“Sjonge, krijgen al die jongelui tegenwoordig zoveel geld ofzo?”, vraagt zij. “Wat is er mis met een kopje thee met een koekje aan de keukentafel?”, brengt hij in. “Oh nee, dat kan natuurlijk niet, want tegenwoordig is er niemand meer thuis voor zijn kind…”
Dit gesprek van een ouder, ietwat verzuurd (en nee, ik vind niet alle oude mensen zuur, maar deze twee waren het echt) echtpaar ving ik de afgelopen week op, toen ik een ijsje haalde in onze plaatselijke ijssalon. Waar ook een hele club jongeren, ik denk brugklassers, een ijsje haalde. Gewoon, omdat het zonnetje scheen, ze net uit school kwamen en zin hadden in ijs. Ik denk (en hoop!) niet dat zij het echtpaar hoorden.
Ik vond het gesprek kenmerkend voor hoe er de laatste tijd over jongeren wordt gesproken en geschreven. Ze zijn verwend, kunnen niet tegen stress, willen niet werken en zijn ongemotiveerd. En ze zijn telefoonverslaafd. Eigenlijk is hun hele generatie gedoemd om te mislukken. Vinden wij, de verstandige mensen van de oudere generatie.
Voor mij was een druppel dit stukje in de Telegraaf.
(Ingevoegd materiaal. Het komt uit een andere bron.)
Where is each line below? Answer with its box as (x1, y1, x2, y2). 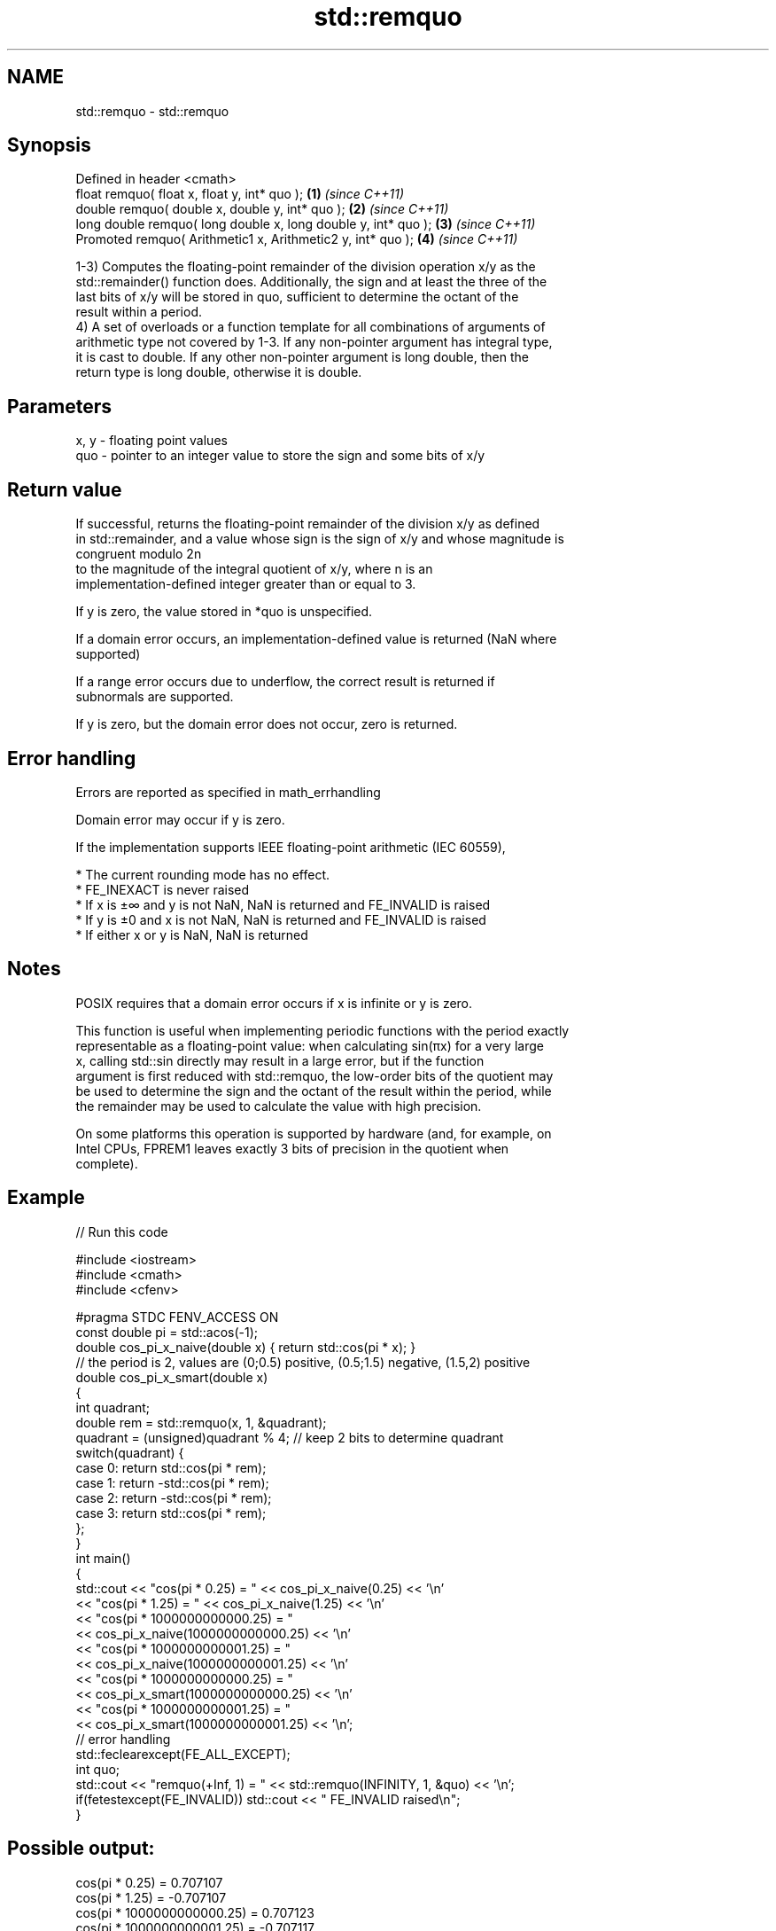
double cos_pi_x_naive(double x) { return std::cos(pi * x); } (75, 1339, 416, 1355)
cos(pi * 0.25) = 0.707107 (75, 1874, 223, 1890)
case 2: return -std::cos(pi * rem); (75, 1489, 272, 1505)
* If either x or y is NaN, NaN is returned (75, 926, 308, 942)
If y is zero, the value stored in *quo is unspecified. (75, 604, 373, 620)
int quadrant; (75, 1399, 151, 1415)
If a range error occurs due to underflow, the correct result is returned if (75, 674, 495, 690)
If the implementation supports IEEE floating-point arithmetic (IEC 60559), (75, 839, 506, 855)

Met de titel: ‘Jeugd door en door verwend’. Bah! Waarom wordt er zo gedaan? Wat helpt het om zo over jongeren te praten?
Ja, ze zijn soms onnavolgbaar. Het is onbegrijpelijk wat ze de hele dag doen met die telefoon. En ja, ze hebben soms ook de spanningsboog van een amoebe. En ze wonen inderdaad langer thuis. En ze vinden bellen eng en niet nodig. En ze kijken anders naar werk.
En wij, grote, oudere, verstandige mensen vinden daar iets van. De telefoon moet weg. Laten we hem verbieden! Het arbeidsethos moet omhoog. Die luie varkens moeten eens weten hoe het is om 40 uur te werken. Ze moeten gewoon… (vul hier maar in wat je jezelf hoort roepen tegen of over ze)!
En wat nou als niet zij, maar wíj iets moeten? Wij zijn de grote mensen, wij krijgen de kinderen voor onze snufferd die wij verdienen. Dit is waar we het zelf naar gemaakt hebben. En nu het niet meer leuk is, het lastig wordt en we het niet meer snappen, wijzen we naar hen.
“Ze zijn niet meer gemotiveerd.” Zeggen scholen. “Ze zijn allemaal crimineel.” Over jongeren in grote steden. “Ze hangen alleen nog maar.” Elke gemiddelde puberouder. “Ze zijn laks en melden zich al ziek als hun kat dood is.” Werkgevers die moeite hebben met de jonge garde in hun bedrijf. Enzovoort.
Lekker leuk als er de hele dag zo over je wordt gepraat. En als er de hele tijd oplossingen worden bedacht (of verboden, regels, meldpunten en protocollen) door mensen die geen idee hebben wat er eigenlijk in je hoofd omgaat. Daar vragen ze namelijk niet naar. Leuk dat 'Onderwijs', waar toch echt veel aan de hand is, niet eens een thema is in de komende verkiezingen. Dan voel je je vast serieus genomen als jong mens.
Minister Robbert Dijkgraaf roept jongeren op zich te verenigen. Ik roep minister Dijkgraaf op om naar jongeren te luisteren. Open, zonder oordeel. Niet alleen de minister trouwens. Gewoon iedereen boven de 35 die een oordeel heeft over die verloren generatie. Praat met ze. Luister naar ze. Wat drijft hen? Waarom willen ze niet meer werken zoals wij dat doen? Waar maken ze zich zorgen over? Waar hebben ze vertrouwen in? Dat werk.
Mijn ouders (en die van jullie vast ook) maakten zich vroeger zorgen over hardcore en drugs. En computers. En internet. En MSN. Met ons is het toch ook goed gekomen?
Even nog een reminder naar een oproep die ik begin dit jaar deed. Ging over rolmodel zijn. Die oproep kon toen op een hoop ooohhhh's en aaaah's rekenen. Veel gedeeld en iedereen ging het doen. Laten we dat doen met elkaar!